Segment Start: Dataset extract

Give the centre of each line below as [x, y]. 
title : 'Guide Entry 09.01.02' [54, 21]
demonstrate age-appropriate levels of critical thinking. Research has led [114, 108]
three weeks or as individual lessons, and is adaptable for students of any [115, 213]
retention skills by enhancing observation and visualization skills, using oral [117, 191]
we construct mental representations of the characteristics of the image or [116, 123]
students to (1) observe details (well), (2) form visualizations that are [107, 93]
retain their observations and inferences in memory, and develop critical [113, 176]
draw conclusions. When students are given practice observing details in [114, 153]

Segment End: Dataset extract

What you will do: Collect the lines of the records that include the string "details".

Answer to the problem:
students to (1) observe details (well), (2) form visualizations that are [107, 93]
draw conclusions. When students are given practice observing details in [114, 153]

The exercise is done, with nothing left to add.